◆ Records from a dataset ◆

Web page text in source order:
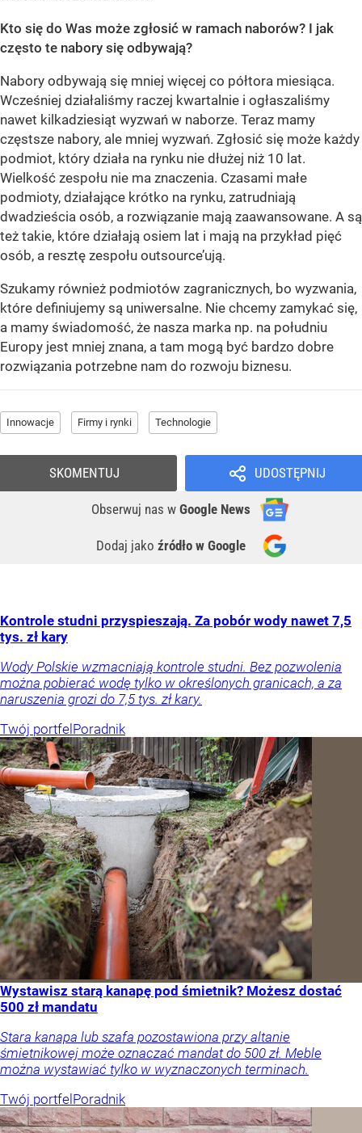
Kto się do Was może zgłosić w ramach naborów? I jak
często te nabory się odbywają?
Nabory odbywają się mniej więcej co półtora miesiąca.
Wcześniej działaliśmy raczej kwartalnie i ogłaszaliśmy
nawet kilkadziesiąt wyzwań w naborze. Teraz mamy
częstsze nabory, ale mniej wyzwań. Zgłosić się może każdy
podmiot, który działa na rynku nie dłużej niż 10 lat.
Wielkość zespołu nie ma znaczenia. Czasami małe
podmioty, działające krótko na rynku, zatrudniają
dwadzieścia osób, a rozwiązanie mają zaawansowane. A są
też takie, które działają osiem lat i mają na przykład pięć
osób, a resztę zespołu outsource’ują.
Szukamy również podmiotów zagranicznych, bo wyzwania,
które definiujemy są uniwersalne. Nie chcemy zamykać się,
a mamy świadomość, że nasza marka np. na południu
Europy jest mniej znana, a tam mogą być bardzo dobre
rozwiązania potrzebne nam do rozwoju biznesu.
Innowacje Firmy i rynki Technologie
UDOSTĘPNIJ
Obserwuj nas w Google News
Dodaj jako źródło w Google
SKOMENTUJ
Kontrole studni przyspieszają. Za pobór wody nawet 7,5
tys. zł kary
Wody Polskie wzmacniają kontrole studni. Bez pozwolenia
można pobierać wodę tylko w określonych granicach, a za
naruszenia grozi do 7,5 tys. zł kary.
Twój portfel Poradnik
Wystawisz starą kanapę pod śmietnik? Możesz dostać
500 zł mandatu
Stara kanapa lub szafa pozostawiona przy altanie
śmietnikowej może oznaczać mandat do 500 zł. Meble
można wystawiać tylko w wyznaczonych terminach.
Twój portfel Poradnik

◆ Task objective ◆
Look above for the line that holds "podmiot, który działa", then copy it and each line after it exactly, through the last line of the data.

◆ Reply ◆
podmiot, który działa na rynku nie dłużej niż 10 lat.
Wielkość zespołu nie ma znaczenia. Czasami małe
podmioty, działające krótko na rynku, zatrudniają
dwadzieścia osób, a rozwiązanie mają zaawansowane. A są
też takie, które działają osiem lat i mają na przykład pięć
osób, a resztę zespołu outsource’ują.
Szukamy również podmiotów zagranicznych, bo wyzwania,
które definiujemy są uniwersalne. Nie chcemy zamykać się,
a mamy świadomość, że nasza marka np. na południu
Europy jest mniej znana, a tam mogą być bardzo dobre
rozwiązania potrzebne nam do rozwoju biznesu.
Innowacje Firmy i rynki Technologie
UDOSTĘPNIJ
Obserwuj nas w Google News
Dodaj jako źródło w Google
SKOMENTUJ
Kontrole studni przyspieszają. Za pobór wody nawet 7,5
tys. zł kary
Wody Polskie wzmacniają kontrole studni. Bez pozwolenia
można pobierać wodę tylko w określonych granicach, a za
naruszenia grozi do 7,5 tys. zł kary.
Twój portfel Poradnik
Wystawisz starą kanapę pod śmietnik? Możesz dostać
500 zł mandatu
Stara kanapa lub szafa pozostawiona przy altanie
śmietnikowej może oznaczać mandat do 500 zł. Meble
można wystawiać tylko w wyznaczonych terminach.
Twój portfel Poradnik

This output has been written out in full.